Ukraine-Krieg im News-Ticker - Alle aktuellen Geschehnisse am 09.10.2022 im Überblick

+++ Putin gibt Ukraine Schuld an "Terrorakt" auf Krim-Brücke +++

Der russische Präsident Wladimir Putin hat den ukrainischen Geheimdienst SBU für die schwere Explosion auf der Krim-Brücke verantwortlich gemacht. "Es gibt keine Zweifel. Das ist ein Terrorakt, der auf die Zerstörung kritischer ziviler Infrastruktur der Russischen Föderation ausgerichtet war", sagte Putin am Sonntagabend.

+++ Russland: Zugverkehr auf Krim-Brücke wieder nach Plan +++

Nach der schweren Explosion auf der Brücke zwischen Russland und der von ihm annektierten Schwarzmeer-Halbinsel Krim läuft der Zugverkehr nach russischen Angaben wieder nach Plan. Die Güter- und Fernverkehrszüge rollten am Sonntag im normalen Betrieb, teilte das Verkehrsministerium in Moskau mit. Am Abend solle auch der Regionalverkehr wieder beginnen, hieß es. Das Ministerium veröffentlichte auch ein Foto der verbrannten Güterzug-Waggons, die am Samstag in Flammen aufgegangen waren. Die Aufräumarbeiten dauerten demnach an. Im Autoverkehr hingegen kam es zu stundenlangen Wartezeiten an der Brücke, wie Medien berichteten.

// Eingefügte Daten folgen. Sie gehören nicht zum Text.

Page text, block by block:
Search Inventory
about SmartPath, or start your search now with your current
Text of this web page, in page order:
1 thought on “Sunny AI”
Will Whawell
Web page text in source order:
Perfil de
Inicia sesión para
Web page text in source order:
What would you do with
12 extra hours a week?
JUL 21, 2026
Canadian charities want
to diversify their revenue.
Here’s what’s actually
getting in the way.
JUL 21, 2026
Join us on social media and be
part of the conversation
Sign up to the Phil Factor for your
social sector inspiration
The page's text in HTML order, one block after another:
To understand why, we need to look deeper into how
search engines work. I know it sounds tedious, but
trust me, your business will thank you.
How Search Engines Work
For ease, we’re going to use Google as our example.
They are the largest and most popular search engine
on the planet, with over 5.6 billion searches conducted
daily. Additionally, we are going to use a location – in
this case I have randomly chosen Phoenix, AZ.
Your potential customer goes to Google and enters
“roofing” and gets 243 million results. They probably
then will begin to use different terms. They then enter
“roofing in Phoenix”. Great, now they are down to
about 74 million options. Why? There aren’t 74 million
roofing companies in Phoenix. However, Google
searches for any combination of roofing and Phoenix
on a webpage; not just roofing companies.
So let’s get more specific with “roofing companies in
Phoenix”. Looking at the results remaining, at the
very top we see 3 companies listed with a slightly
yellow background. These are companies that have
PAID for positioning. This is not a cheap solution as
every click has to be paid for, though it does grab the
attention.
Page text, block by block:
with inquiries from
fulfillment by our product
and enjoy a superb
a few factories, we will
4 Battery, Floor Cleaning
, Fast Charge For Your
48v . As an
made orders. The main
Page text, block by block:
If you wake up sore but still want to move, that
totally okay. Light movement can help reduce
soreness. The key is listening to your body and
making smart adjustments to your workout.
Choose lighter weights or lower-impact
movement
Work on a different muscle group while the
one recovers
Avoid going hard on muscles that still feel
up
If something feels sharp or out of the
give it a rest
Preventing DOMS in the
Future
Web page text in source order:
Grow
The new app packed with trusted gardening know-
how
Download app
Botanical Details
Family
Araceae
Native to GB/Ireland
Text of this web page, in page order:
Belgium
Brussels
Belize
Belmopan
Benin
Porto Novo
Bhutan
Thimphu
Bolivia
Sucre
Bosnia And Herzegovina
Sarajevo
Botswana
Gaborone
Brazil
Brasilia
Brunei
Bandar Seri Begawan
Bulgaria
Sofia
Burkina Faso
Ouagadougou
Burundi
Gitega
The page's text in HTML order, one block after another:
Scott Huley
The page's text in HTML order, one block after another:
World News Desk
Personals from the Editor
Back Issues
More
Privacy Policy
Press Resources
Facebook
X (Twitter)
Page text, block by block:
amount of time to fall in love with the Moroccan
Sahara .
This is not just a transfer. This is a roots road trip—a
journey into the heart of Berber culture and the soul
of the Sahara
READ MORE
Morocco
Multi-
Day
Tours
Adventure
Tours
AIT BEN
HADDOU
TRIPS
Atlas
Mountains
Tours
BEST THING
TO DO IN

Auf russischer Seite und auf der Seite des Krim-Küstenorts Kertsch bildeten sich lange Autoschlangen, weil die Behörden alle Fahrzeuge streng kontrollierten und laut Augenzeugen nur etappenweise passieren ließen. Einige Fahrer schrieben in sozialen Netzwerken, sie hätten sechs bis zwölf Stunden gebraucht, um über die 19 Kilometer lange Brücke zu kommen. Probleme und Wartezeiten gab es russischen Staatsmedien zufolge auch bei dem eigens eingerichteten Fährverkehr.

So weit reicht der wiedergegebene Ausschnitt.